Libel/Slander Laws: During the year Riga’s Vidzeme District Court handed down the country’s largest fine for libel, 129,873 euros ($143,000), to the internet news portal TVNET.LV for reporting that the Latvian National Opera and Ballet (LNOB) had turned into “a public house of Putin’s court” after LNOB rented its premises to Russian musician Igor Krutoy for his birthday party. The Latvian Journalists Association criticized this decision for setting a dangerous precedent that threatens freedom of speech.
Aside from the suspension of sputniknews.lv, the government did not restrict or disrupt access to the internet or censor online content, and there were no credible reports that the government monitored private online communications without appropriate legal authority. According to Akamai Technologies’ State of the Internet Q1 2016 report, 95 percent of the country’s residents had access to broadband internet. Internet speech was subject to the same restrictions as other forms of speech and the media.

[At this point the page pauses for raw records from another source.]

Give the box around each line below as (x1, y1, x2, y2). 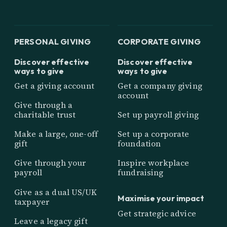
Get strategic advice (118, 207, 196, 219)
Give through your (14, 157, 86, 169)
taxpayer (14, 196, 50, 207)
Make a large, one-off (14, 128, 98, 140)
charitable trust (14, 109, 76, 121)
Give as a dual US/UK (14, 186, 97, 198)
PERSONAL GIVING (14, 36, 91, 47)
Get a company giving (118, 80, 202, 91)
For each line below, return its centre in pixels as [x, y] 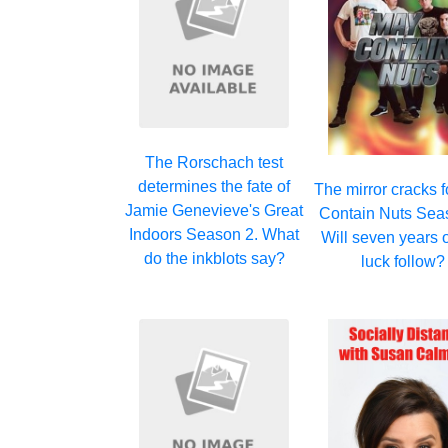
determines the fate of [214, 187]
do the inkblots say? [214, 259]
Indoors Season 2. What [214, 235]
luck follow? [403, 262]
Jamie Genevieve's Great [214, 211]
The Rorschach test [214, 163]
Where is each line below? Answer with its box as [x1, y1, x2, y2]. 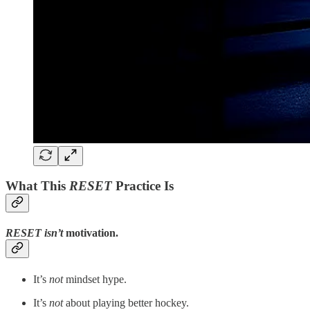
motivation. [63, 227, 118, 239]
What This [6, 179, 69, 194]
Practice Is [112, 179, 174, 194]
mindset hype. [63, 273, 127, 285]
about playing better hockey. [63, 296, 189, 309]
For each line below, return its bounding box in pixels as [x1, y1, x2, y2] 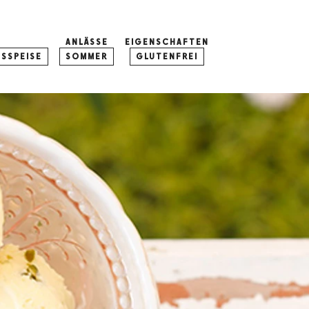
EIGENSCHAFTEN [125, 37, 209, 47]
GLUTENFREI [136, 52, 198, 61]
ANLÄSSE [65, 37, 108, 47]
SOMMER [66, 52, 108, 61]
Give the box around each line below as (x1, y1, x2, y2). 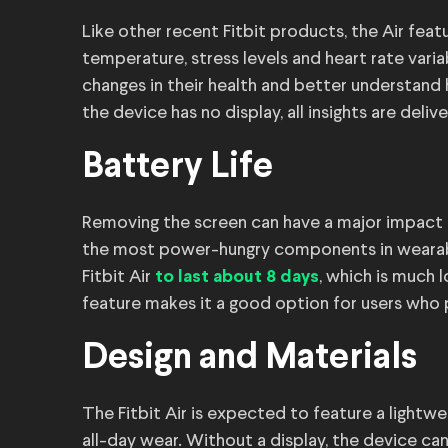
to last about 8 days (155, 269, 319, 286)
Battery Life (82, 151, 273, 185)
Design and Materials (82, 342, 417, 376)
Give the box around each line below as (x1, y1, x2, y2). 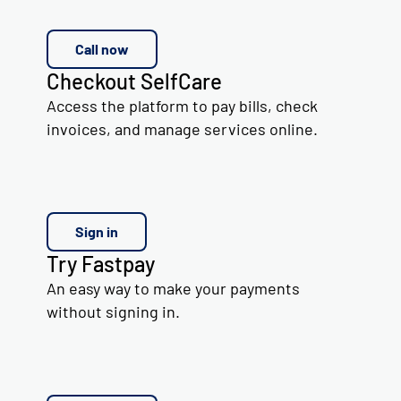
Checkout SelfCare (47, 67, 222, 94)
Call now (75, 39, 129, 57)
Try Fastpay (47, 250, 155, 277)
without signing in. (47, 301, 180, 321)
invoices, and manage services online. (47, 118, 318, 139)
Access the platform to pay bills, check (47, 95, 318, 115)
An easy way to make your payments (47, 277, 300, 298)
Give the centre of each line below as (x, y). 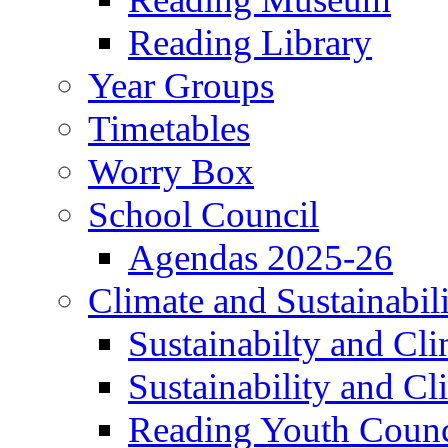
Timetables (169, 128)
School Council (203, 214)
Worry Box (171, 171)
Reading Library (250, 42)
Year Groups (181, 85)
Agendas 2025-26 (260, 257)
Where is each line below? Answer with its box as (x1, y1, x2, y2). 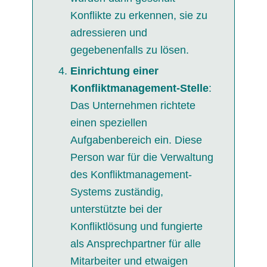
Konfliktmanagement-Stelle (70, 82, 209, 95)
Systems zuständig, (70, 186, 163, 198)
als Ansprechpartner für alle (70, 238, 201, 250)
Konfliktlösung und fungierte (70, 221, 203, 233)
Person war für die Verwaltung (70, 151, 213, 164)
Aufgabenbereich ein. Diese (70, 134, 202, 147)
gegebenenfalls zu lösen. (70, 44, 189, 57)
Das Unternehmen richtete (70, 100, 195, 112)
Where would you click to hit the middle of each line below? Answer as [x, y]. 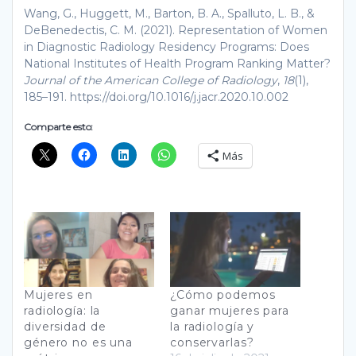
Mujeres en [58, 294]
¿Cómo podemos [223, 294]
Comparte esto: [59, 126]
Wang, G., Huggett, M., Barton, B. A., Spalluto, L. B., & [169, 13]
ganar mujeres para [230, 310]
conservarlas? [212, 342]
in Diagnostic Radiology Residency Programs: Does [166, 46]
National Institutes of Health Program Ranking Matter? [177, 63]
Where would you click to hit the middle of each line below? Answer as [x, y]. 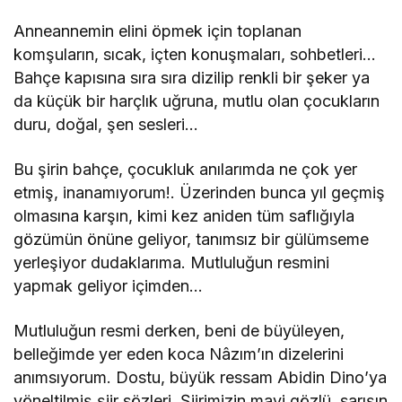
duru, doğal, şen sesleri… [106, 124]
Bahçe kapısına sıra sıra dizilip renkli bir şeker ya [192, 77]
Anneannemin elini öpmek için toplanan [158, 31]
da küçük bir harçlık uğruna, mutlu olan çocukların [197, 100]
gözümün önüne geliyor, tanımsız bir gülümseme [192, 239]
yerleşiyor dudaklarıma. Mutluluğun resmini [172, 262]
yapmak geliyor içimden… [109, 285]
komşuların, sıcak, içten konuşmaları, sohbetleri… [195, 54]
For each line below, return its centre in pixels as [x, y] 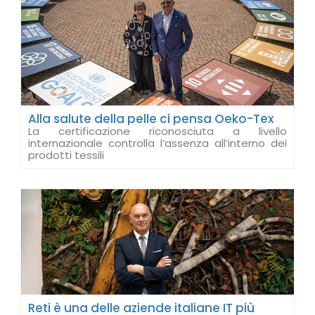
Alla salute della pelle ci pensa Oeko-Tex [151, 119]
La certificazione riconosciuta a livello [157, 131]
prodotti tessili [66, 155]
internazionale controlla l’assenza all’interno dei [157, 143]
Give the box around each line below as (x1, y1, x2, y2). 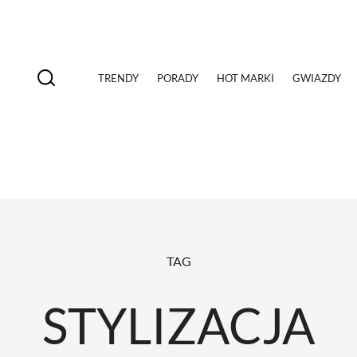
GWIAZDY (292, 72, 341, 84)
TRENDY (98, 72, 139, 84)
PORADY (157, 72, 198, 84)
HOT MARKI (217, 72, 274, 84)
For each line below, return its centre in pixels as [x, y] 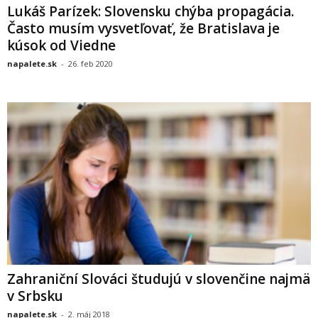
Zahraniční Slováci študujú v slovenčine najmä [159, 279]
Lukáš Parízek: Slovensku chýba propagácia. [150, 12]
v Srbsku [35, 296]
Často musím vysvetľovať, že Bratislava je [143, 29]
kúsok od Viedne [63, 46]
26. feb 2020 [91, 64]
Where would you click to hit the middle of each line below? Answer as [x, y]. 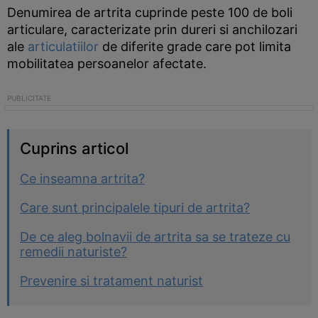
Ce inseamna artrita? [82, 179]
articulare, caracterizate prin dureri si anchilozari [152, 29]
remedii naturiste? [73, 252]
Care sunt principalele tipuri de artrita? [135, 208]
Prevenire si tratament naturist [111, 281]
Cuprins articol [74, 148]
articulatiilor [63, 46]
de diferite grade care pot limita [195, 46]
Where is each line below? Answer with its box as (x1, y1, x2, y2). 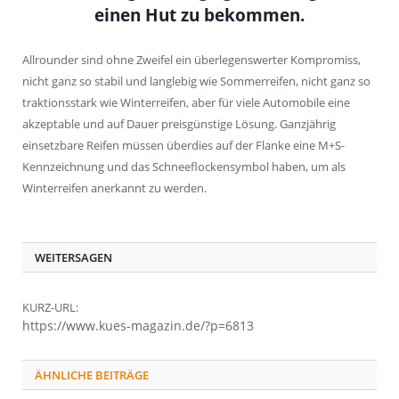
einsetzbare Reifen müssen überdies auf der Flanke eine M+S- (22, 137, 345, 154)
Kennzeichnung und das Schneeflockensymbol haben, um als (22, 159, 346, 175)
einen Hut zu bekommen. (94, 4, 305, 28)
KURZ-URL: (22, 300, 78, 316)
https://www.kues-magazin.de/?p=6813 (22, 317, 254, 335)
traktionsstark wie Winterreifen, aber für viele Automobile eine (22, 94, 350, 111)
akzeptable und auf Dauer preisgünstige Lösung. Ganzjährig (22, 116, 336, 133)
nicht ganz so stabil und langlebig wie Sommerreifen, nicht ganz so (22, 73, 370, 90)
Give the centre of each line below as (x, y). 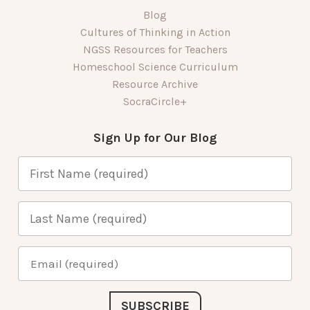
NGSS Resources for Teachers (155, 49)
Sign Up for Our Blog (155, 137)
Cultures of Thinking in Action (155, 32)
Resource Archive (155, 84)
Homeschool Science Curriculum (155, 66)
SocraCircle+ (155, 101)
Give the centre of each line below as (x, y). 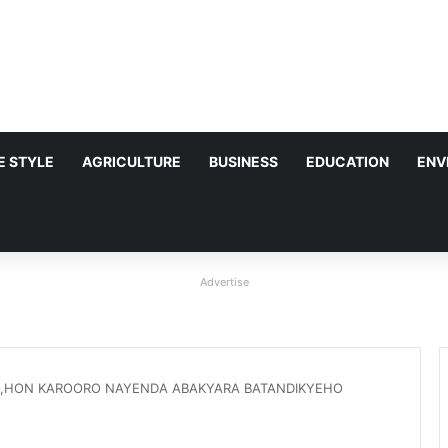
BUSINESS (243, 161)
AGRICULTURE (131, 161)
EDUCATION (347, 161)
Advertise (224, 282)
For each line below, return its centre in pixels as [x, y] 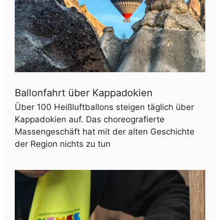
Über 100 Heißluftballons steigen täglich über [104, 107]
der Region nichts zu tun [63, 144]
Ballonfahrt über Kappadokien [85, 93]
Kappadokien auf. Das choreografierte [90, 119]
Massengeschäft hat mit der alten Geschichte [105, 131]
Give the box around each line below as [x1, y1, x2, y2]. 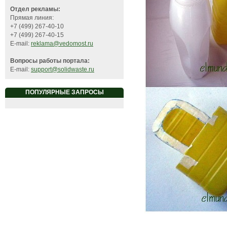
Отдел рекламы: [10, 6, 60, 13]
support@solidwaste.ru [31, 66, 94, 73]
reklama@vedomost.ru [31, 40, 93, 48]
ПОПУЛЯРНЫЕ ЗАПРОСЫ [25, 89, 104, 96]
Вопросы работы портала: [10, 57, 90, 65]
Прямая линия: [10, 14, 54, 22]
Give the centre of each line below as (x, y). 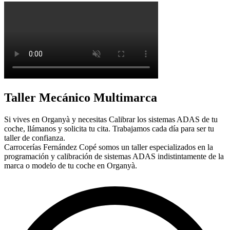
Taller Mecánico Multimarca (81, 97)
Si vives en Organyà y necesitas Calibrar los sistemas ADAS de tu (111, 119)
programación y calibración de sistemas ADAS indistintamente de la (114, 156)
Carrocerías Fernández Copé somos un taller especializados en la (109, 147)
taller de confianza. (35, 138)
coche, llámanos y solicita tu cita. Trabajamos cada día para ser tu (109, 128)
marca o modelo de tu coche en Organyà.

Academic Freedom and Cultural Events
There were few government restrictions on academic freedom or cultural events. In June KNAB reportedly filed a complaint with the criminal police against a researcher, Liga Stafecka, who had published a study critical of KNAB’s management. The complaint claimed that Stafecka had used classified information for her report. Stafecka was questioned by police but was not charged. KNAB officials subsequently denied the reports.